Tesla installs, deviceQuery OK, bandwidthTest hangs (100%CPU)

I’ve used CUDA and OpenCL on a couple of cards, on OpenSuse and CentOS, but am unable to get a new Tesla C1060 working correctly on CentOS 5.4.

I have installed:
NVIDIA-Linux-x86_64-190.53-pkg2.run
cudatoolkit_2.3_linux_64_rhel5.3.run
cudasdk_2.3_linux.run

I have also added the script described at http://acceleratedcomputing.blogspot.com/2…060-on-mac.html and changed the xorg.conf to use the GPU on the mother board. When I reboot everything comes up as expected.

Running deviceQuery from the SDK gives normal results, as does lspci. Everything looks just fine.

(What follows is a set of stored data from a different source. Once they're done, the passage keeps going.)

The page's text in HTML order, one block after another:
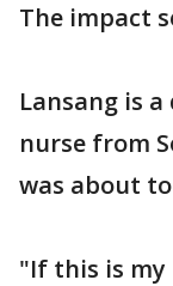
The impact
Lansang is
nurse from
was about
"If this is
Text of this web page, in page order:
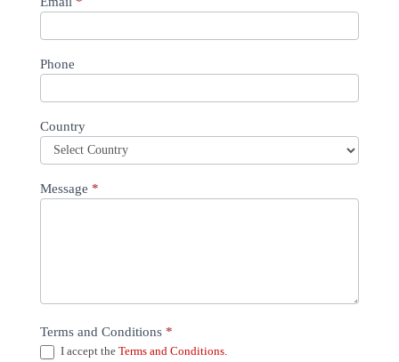
Phone
Country
Message *
Terms and Conditions *
I accept the Terms and Conditions.
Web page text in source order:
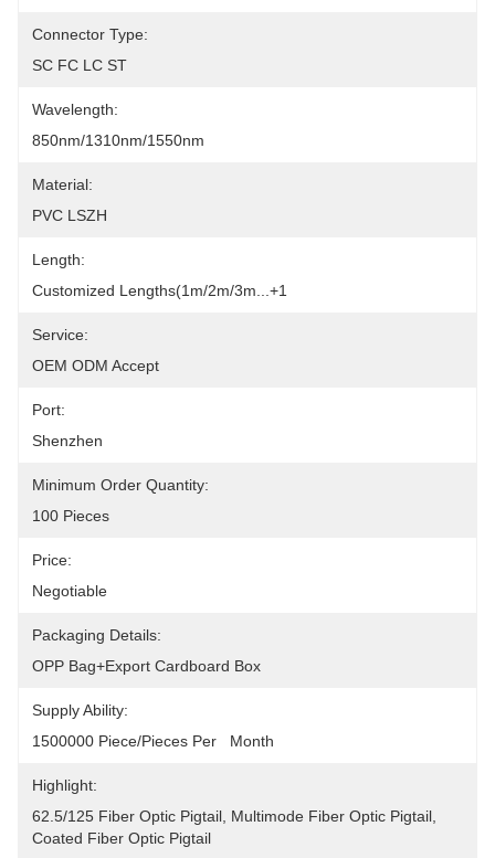
Connector Type:
SC FC LC ST
Wavelength:
850nm/1310nm/1550nm
Material:
PVC LSZH
Length:
Customized Lengths(1m/2m/3m...+1
Service:
OEM ODM Accept
Port:
Shenzhen
Minimum Order Quantity:
100 Pieces
Price:
Negotiable
Packaging Details:
OPP Bag+Export Cardboard Box
Supply Ability:
1500000 Piece/Pieces Per   Month
Highlight:
62.5/125 Fiber Optic Pigtail Multimode Fiber Optic Pigtail
Coated Fiber Optic Pigtail
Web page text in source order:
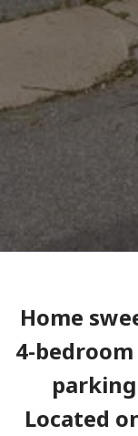
Home
4-
Located
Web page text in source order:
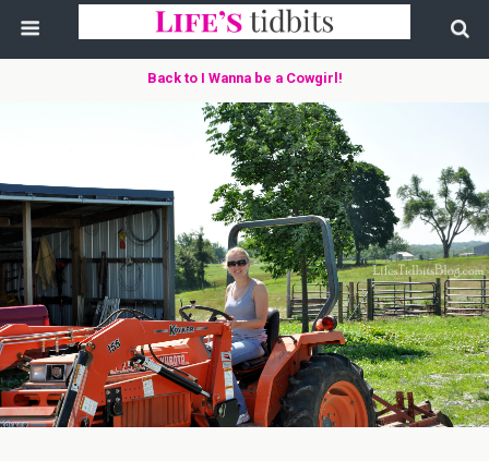
Back to I Wanna be a Cowgirl!
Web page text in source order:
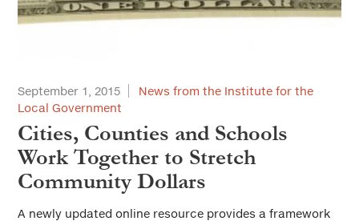
September 1, 2015
News from the Institute for the
Local Government
Cities, Counties and Schools
Work Together to Stretch
Community Dollars
A newly updated online resource provides a framework
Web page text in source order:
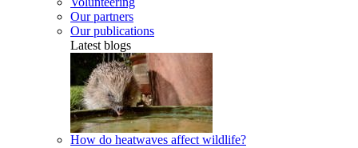
Our partners
Our publications
Latest blogs
How do heatwaves affect wildlife?
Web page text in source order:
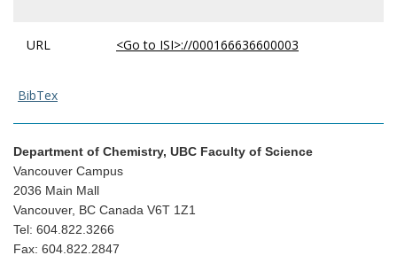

But when I run bandwidthTest, it hangs with 100% on one of the CPU cores. Since we only have one device, I wondered if “device to device transfer” was asking the impossible, but I see similar problems with other tests (for example, “transpose” prints nothing) and I am 99% certain I have run that before with other (single) cards and nothing has hung. Nothing extra is printed if I compile the SDK examples with “dbg=1” and run the code from the debug directory.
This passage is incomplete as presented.